J. K. Rowling, the creator behind this movie and HARRY POTTER, is a well-known leftist who supports radical feminist and pro-homosexual lies about humanity and government policy. Her erroneous view of psychological “repression” in FANTASTIC BEASTS seems to be part of her radical socio-political views, not to mention her views regarding the supernatural, God, Jesus Christ, and the Bible.

Besides the witchcraft in FANTASTIC BEASTS, which includes minor use of magical potions, some mind reading and use of magical wands, the movie’s ending contains three plot problems the characters must solve by and at the end. In the resolution of two of these plot problems, good is used to overcome evil. Thus, justice is carried out, compassion is applied, working together is promoted, and war is shunned. In the third plot problem, Newt uses his innate compassion for people and animals to offer redemption to the abused young wizard whose abuse has brought out the darkness and evil within him. However, during the battle for the wizard’s soul, the minions of the Magical Congress intervene and use their powers to kill him just when Newt’s trying to appeal to the wizard’s soul. Thus, although the young wizard did commit two murders, including killing the person who had abused him for years, he’s also a victim. Also, in effect, the compassionate hero fails in trying to offer some redemption to the troubled young wizard and asking him to repent and stop using his powers to destroy things and endanger people. A better, more redemptive, more heroic, and more positive ending would have Newt succeed here rather than fail.
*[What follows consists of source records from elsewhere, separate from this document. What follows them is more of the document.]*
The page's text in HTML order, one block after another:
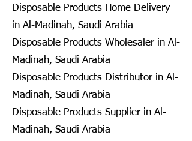
Disposable Products Home Delivery
in Al-Madinah, Saudi Arabia
Disposable Products Wholesaler in Al-
Madinah, Saudi Arabia
Disposable Products Distributor in Al-
Madinah, Saudi Arabia
Disposable Products Supplier in Al-
Madinah, Saudi Arabia
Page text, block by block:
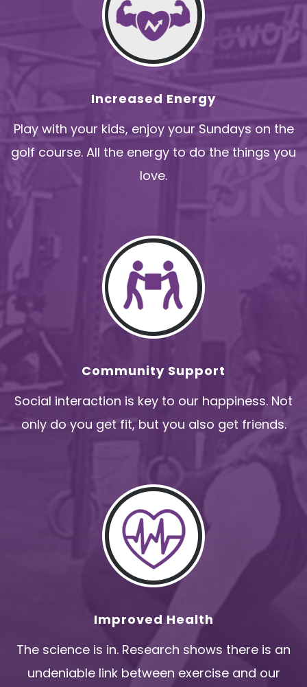
Increased Energy
Play with your kids, enjoy your Sundays on the
golf course. All the energy to do the things you
love.
Community Support
Social interaction is key to our happiness. Not
only do you get fit, but you also get friends.
Improved Health
The science is in. Research shows there is an
undeniable link between exercise and our
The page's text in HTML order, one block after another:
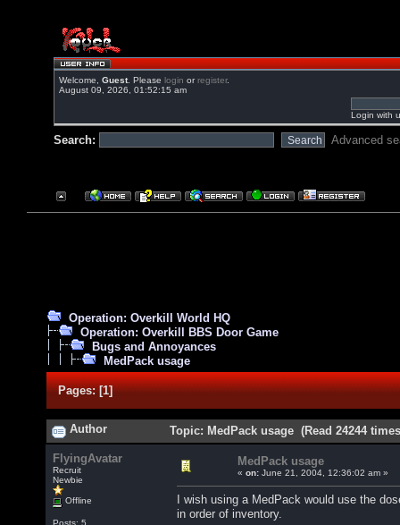
Welcome, Guest. Please login orregister.
August 09, 2026, 01:52:15 am
Login with
Search: Advanced
Operation: Overkill World HQ
Operation: Overkill BBS Door Game
Bugs and Annoyances
MedPack usage
Pages:[1]
Author Topic: MedPack usage (Read 24244
FlyingAvatar
Recruit
Newbie
Offline
MedPack usage
« on: June 21, 2004, 12:36:02 am »
I wish using a MedPack would use the
in order of inventory.
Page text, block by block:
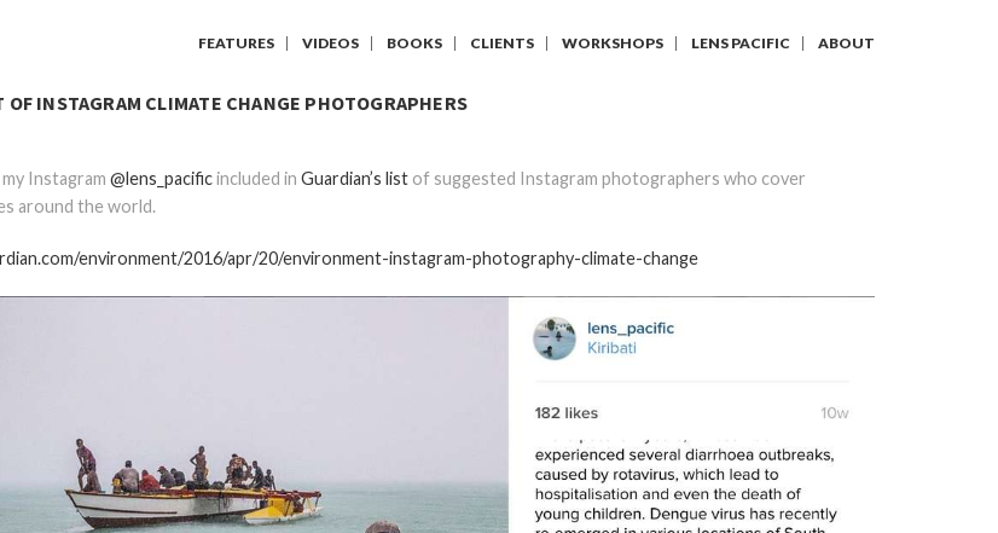
FEATURES VIDEOS BOOKS CLIENTS WORKSHOPS LENS PACIFIC ABOUT
OF INSTAGRAM CLIMATE CHANGE PHOTOGRAPHERS
Instagram @lens_pacificincluded in Guardian’s listof suggested Instagram photographers who cover
around the world.
environment/2016/apr/20/environment-instagram-photography-climate-change
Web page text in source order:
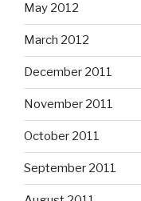
May 2012
March 2012
December 2011
November 2011
October 2011
September 2011
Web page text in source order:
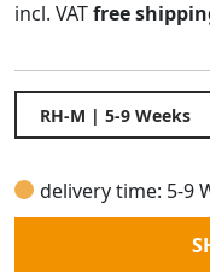
incl. VATfree
delivery time: 5-9
Quantity
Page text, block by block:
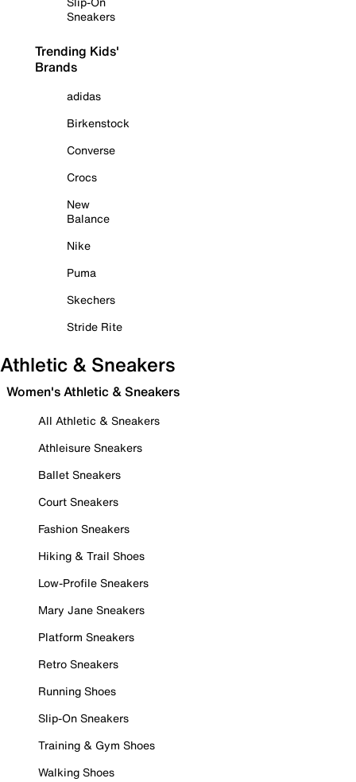
Sneakers
Trending Kids'
Brands
adidas
Birkenstock
Converse
Crocs
New
Balance
Nike
Puma
Skechers
Stride Rite
Athletic & Sneakers
Women's Athletic & Sneakers
All Athletic & Sneakers
Athleisure Sneakers
Ballet Sneakers
Court Sneakers
Fashion Sneakers
Hiking & Trail Shoes
Low-Profile Sneakers
Mary Jane Sneakers
Platform Sneakers
Retro Sneakers
Running Shoes
Slip-On Sneakers
Training & Gym Shoes
Walking Shoes
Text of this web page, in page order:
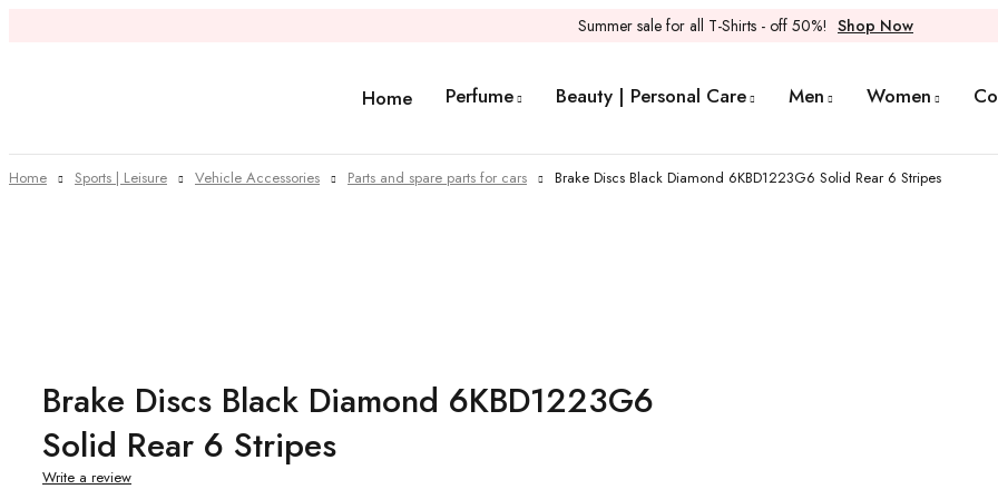
Summer sale for all T-Shirts - off 50%! Shop Now
Home Perfume Beauty | Personal Care Men Women
Home Sports | Leisure Vehicle Accessories Parts and spare parts for cars Brake Discs Black Diamond 6KBD1223G6 Solid Rear 6 Stripes
Brake Discs Black Diamond 6KBD1223G6
Solid Rear 6 Stripes
Write a review
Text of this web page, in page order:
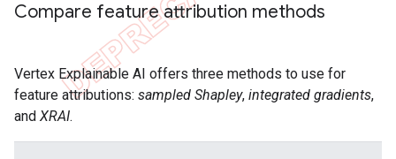
Compare feature attribution methods
Vertex Explainable AI offers three methods to use for
feature attributions: sampled Shapley, integrated gradients,
and XRAI.
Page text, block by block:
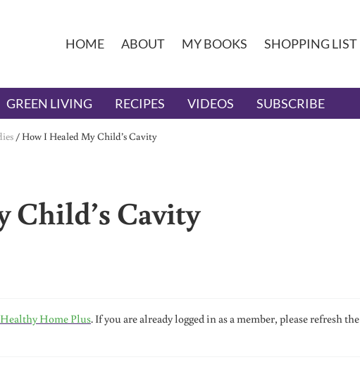
HOME ABOUT MY BOOKS SHOPPING LIST
GREEN LIVING RECIPES VIDEOS SUBSCRIBE
/ How I Healed My Child’s Cavity
Child’s Cavity
Healthy Home Plus. If you are already logged in as a member, please refresh the

FANTASTIC BEASTS has no foul language or other explicit objectionable content. Some of the action and physical destruction is intense and scary, but often on the lighter side. Finally, the magical creatures aren’t really scary despite some of the destructive power some of them can unleash. They’re more cute, funny or fun than frightening. Regrettably, however, FANTASTIC BEASTS excessively promotes the occult and refutes the good.